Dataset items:
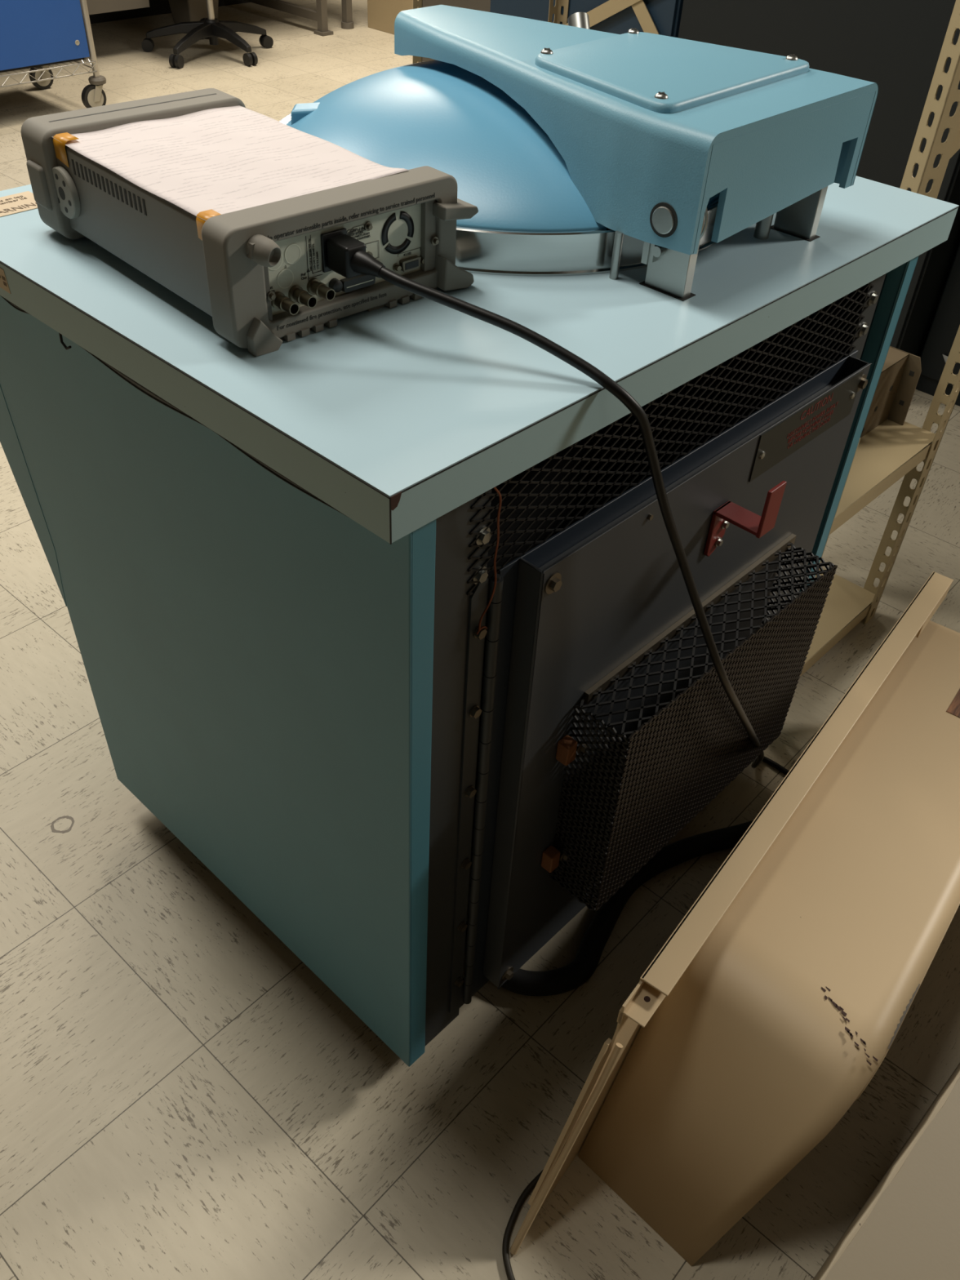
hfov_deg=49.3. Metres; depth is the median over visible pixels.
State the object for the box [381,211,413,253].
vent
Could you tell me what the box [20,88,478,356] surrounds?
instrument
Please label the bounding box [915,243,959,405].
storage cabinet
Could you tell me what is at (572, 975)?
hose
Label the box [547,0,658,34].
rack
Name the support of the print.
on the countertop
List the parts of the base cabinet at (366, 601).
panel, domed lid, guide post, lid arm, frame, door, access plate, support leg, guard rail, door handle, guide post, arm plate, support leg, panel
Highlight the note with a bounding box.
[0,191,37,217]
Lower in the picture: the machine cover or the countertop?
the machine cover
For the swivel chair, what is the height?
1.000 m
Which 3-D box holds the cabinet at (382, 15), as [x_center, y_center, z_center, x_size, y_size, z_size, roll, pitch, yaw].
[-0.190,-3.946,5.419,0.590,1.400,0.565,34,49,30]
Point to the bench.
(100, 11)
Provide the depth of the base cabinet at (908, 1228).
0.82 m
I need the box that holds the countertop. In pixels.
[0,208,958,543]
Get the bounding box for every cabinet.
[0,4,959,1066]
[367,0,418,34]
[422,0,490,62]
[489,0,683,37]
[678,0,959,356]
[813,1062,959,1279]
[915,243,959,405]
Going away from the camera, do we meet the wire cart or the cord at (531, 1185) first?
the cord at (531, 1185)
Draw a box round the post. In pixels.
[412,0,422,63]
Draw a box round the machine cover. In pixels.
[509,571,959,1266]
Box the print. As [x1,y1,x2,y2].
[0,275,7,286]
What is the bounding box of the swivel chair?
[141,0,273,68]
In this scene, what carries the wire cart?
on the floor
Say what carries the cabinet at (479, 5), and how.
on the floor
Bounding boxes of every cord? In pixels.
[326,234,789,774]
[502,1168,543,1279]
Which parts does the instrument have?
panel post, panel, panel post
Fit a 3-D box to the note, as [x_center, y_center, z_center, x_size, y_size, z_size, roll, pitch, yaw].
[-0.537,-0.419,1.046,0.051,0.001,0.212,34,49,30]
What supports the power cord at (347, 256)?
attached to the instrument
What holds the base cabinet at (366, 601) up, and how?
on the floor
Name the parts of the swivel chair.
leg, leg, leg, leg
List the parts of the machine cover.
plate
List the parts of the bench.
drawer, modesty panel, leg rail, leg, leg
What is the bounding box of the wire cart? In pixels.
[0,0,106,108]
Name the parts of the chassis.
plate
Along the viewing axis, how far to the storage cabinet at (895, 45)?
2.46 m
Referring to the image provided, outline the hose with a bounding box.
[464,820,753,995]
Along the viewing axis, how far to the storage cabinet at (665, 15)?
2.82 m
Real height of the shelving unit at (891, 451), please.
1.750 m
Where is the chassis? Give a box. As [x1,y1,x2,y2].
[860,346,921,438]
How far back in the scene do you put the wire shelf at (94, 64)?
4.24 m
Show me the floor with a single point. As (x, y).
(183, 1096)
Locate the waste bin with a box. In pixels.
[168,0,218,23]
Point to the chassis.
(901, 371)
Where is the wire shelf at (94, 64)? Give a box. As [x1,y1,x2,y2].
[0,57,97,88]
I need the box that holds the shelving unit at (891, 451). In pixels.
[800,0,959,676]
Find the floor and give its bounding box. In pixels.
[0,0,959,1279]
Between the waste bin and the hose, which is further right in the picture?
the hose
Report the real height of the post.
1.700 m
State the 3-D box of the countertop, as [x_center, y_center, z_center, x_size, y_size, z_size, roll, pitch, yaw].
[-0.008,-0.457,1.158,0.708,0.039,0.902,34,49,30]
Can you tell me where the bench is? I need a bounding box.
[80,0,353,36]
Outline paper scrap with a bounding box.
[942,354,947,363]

What you will do – Beginning at the line that holds "Find the floor", write out word for word each line through the end of the records.

Response to this exercise –
Find the floor and give its bounding box. In pixels.
[0,0,959,1279]
Between the waste bin and the hose, which is further right in the picture?
the hose
Report the real height of the post.
1.700 m
State the 3-D box of the countertop, as [x_center, y_center, z_center, x_size, y_size, z_size, roll, pitch, yaw].
[-0.008,-0.457,1.158,0.708,0.039,0.902,34,49,30]
Can you tell me where the bench is? I need a bounding box.
[80,0,353,36]
Outline paper scrap with a bounding box.
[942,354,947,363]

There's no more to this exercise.